In the below code snippet, when I try and iterate through model.parameters() in order to obtain the param.grad data, I get a

AttributeError: ‘NoneType’ object has no attribute ‘data’

signifying that the backward pass, which is done via the loss.backward() did not store the gradient. This code worked for BERT and Electra, so not sure why it’s not working with XLNet. Any help would be appreciated.

def xln(input_ids, labels, epochs = 2):
learning_rate = 0.02
model = XLNetForTokenClassification.from_pretrained('xlnet-base-cased', num_labels = 2,
output_hidden_states=True,
output_attentions=True,
)
model.train()
#zero's our gradient
model.zero_grad()
for epoch in range(epochs):
for index, sequences in enumerate(input_ids):
outputs = model(torch.tensor(sequences).unsqueeze(0),
token_type_ids=None,
attention_mask=None,
labels = torch.tensor(labels[index]).unsqueeze(0)
)
#""" this loss variable will point to the entire model """
loss = outputs.loss
"""compute gradient. We should now have grad.data in model.parameters()"""
loss.backward()
for param in model.parameters():
print('param',param.grad)
param.data -= learning_rate * param.grad.data
#zero gradient
model.zero_grad()
return model
model = xln(x_inputs, y_labels)

Ok, so the mask is obviously NOT a part of the gradient, but how is the segment embedding and it’s respective bias not differentiable? according to XLNet paper

Architecturally, different from BERT that adds an absolute segment embedding to the word embedding at each position, we extend the idea of relative encodings from Transformer-XL to also encode the segments.

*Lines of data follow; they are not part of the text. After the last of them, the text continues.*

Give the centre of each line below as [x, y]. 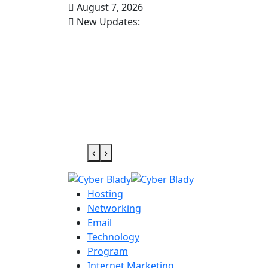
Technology [113, 237]
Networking [114, 208]
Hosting [105, 194]
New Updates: [107, 22]
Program [108, 251]
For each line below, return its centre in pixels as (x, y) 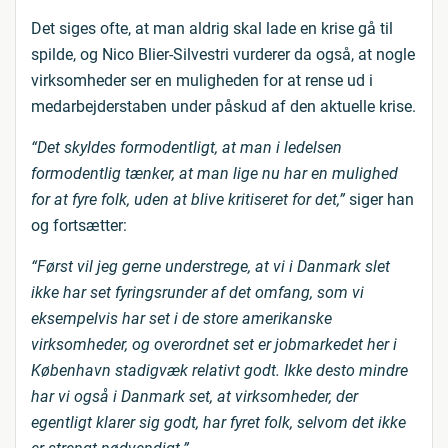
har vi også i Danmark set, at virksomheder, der (194, 396)
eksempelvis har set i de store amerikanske (181, 318)
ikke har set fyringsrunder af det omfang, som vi (197, 292)
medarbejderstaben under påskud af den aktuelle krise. (223, 106)
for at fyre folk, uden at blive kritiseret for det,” (188, 199)
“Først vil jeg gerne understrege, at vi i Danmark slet (210, 266)
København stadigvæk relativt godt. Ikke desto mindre (219, 370)
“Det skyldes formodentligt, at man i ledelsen (186, 147)
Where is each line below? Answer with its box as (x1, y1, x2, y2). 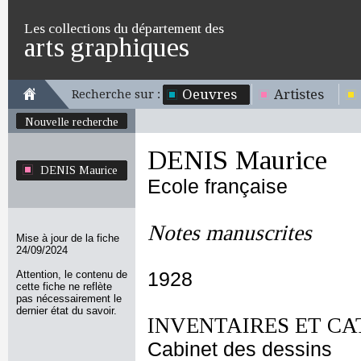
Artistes (274, 86, 324, 102)
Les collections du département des (24, 20, 224, 36)
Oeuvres (182, 86, 237, 102)
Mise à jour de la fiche (16, 232, 119, 244)
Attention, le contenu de (16, 268, 127, 280)
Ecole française (147, 176, 288, 197)
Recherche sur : (72, 88, 160, 101)
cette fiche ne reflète (16, 280, 112, 293)
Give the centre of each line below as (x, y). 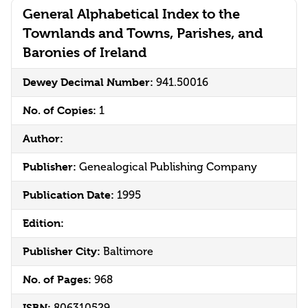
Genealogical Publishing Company (168, 167)
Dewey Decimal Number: (89, 82)
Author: (43, 139)
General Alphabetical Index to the (131, 14)
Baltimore (128, 252)
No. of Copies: (61, 111)
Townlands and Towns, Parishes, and (143, 34)
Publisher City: (63, 252)
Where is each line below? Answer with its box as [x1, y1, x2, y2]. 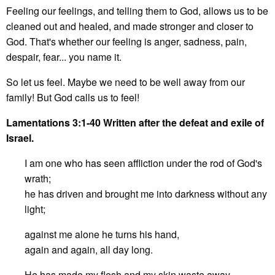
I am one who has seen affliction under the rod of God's [25, 156, 262, 170]
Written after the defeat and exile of [103, 115, 264, 130]
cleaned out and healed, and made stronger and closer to [6, 19, 254, 33]
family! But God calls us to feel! [6, 90, 139, 104]
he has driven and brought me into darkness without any [25, 187, 267, 201]
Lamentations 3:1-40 [6, 115, 103, 130]
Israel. [6, 131, 34, 145]
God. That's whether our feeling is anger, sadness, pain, [6, 34, 247, 48]
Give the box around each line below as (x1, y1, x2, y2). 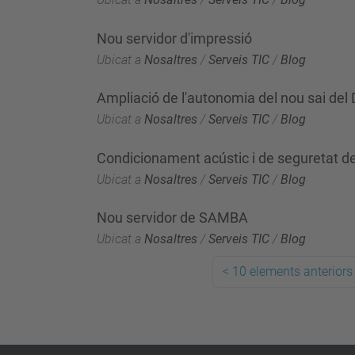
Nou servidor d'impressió (97, 29, 252, 47)
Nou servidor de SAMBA (97, 209, 248, 226)
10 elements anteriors (232, 264, 353, 279)
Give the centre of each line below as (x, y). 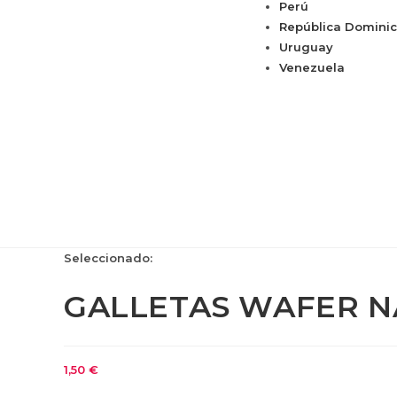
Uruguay (306, 47)
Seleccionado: (108, 258)
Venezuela (312, 68)
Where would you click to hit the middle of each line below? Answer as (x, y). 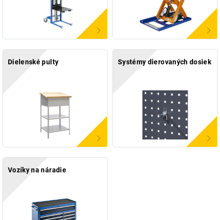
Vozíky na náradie (37, 170)
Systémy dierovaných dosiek (165, 62)
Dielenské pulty (33, 62)
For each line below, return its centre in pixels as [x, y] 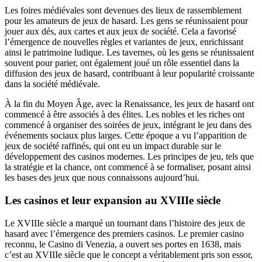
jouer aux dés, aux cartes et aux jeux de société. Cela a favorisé [120, 32]
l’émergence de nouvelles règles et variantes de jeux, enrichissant [124, 42]
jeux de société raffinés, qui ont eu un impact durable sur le [113, 146]
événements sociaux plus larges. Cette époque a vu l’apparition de [126, 136]
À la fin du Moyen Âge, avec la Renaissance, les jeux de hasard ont [129, 104]
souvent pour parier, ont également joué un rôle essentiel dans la [122, 63]
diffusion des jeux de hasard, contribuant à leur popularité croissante [130, 74]
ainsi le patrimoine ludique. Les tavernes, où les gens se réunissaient [129, 53]

Given a pair of positions i and j in the sequence, if i and j are from the same segment, we use a segment encoding sij = s+ or otherwise sij = s−, where s+ and s− are learnable model parameters for each attention head. In other words, we only consider whether the two positions are within the same segment, as opposed to considering which specific segments they are from. This is consistent with the core idea of relative encodings; i.e., only modeling the relationships between positions. When i attends to j, the segment encoding sij is used to compute an attention weight aij = (qi + b)⊤sij, where qi is the query vector as in a standard attention operation and b is a learnable head-specific bias vector.

It clearly states the relative segement embeddings and the relative segment bias are learnable parameters. Are they, by default, only learnable during pre training, and the learning is “turned off” during fine tuning?

You will be able to see quickly in modeling_xlnet.py that some parameters don’t always participate in the graph and then, of course, they won’t have the grad set. There are quire a few conditionals, so unless you hit the right combination that includes those, this is what you get. I hope it makes sense.

I am not familiar with this particular model myself, but quickly searching for the params @ptrblck identified all appeared enclosed in some if.